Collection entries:
┏━━

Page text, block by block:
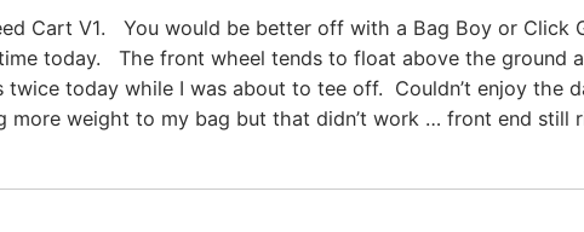
Cart V1. You would be better off with a Bag Boy or Click
today. The front wheel tends to float above the ground
today while I was about to tee off. Couldn’t enjoy the
more weight to my bag but that didn’t work … front end still
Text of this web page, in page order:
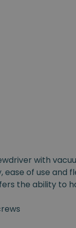
with
of use and
the ability to
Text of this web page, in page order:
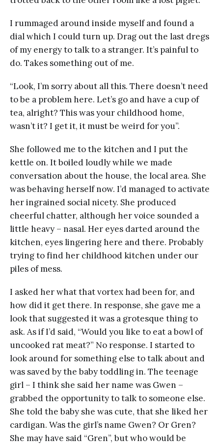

┗━━

▶ [ABOUT THIS EXERCISE]: Each entry above needs to be restated without a single word changed; skip the images.

▶ [ANSWER TO THE EXERCISE]:
Page text, block by block:
Cart V1. You would be better off with a Bag Boy or Click
today. The front wheel tends to float above the ground
today while I was about to tee off. Couldn’t enjoy the
more weight to my bag but that didn’t work … front end still
Text of this web page, in page order:
with
of use and
the ability to
Text of this web page, in page order:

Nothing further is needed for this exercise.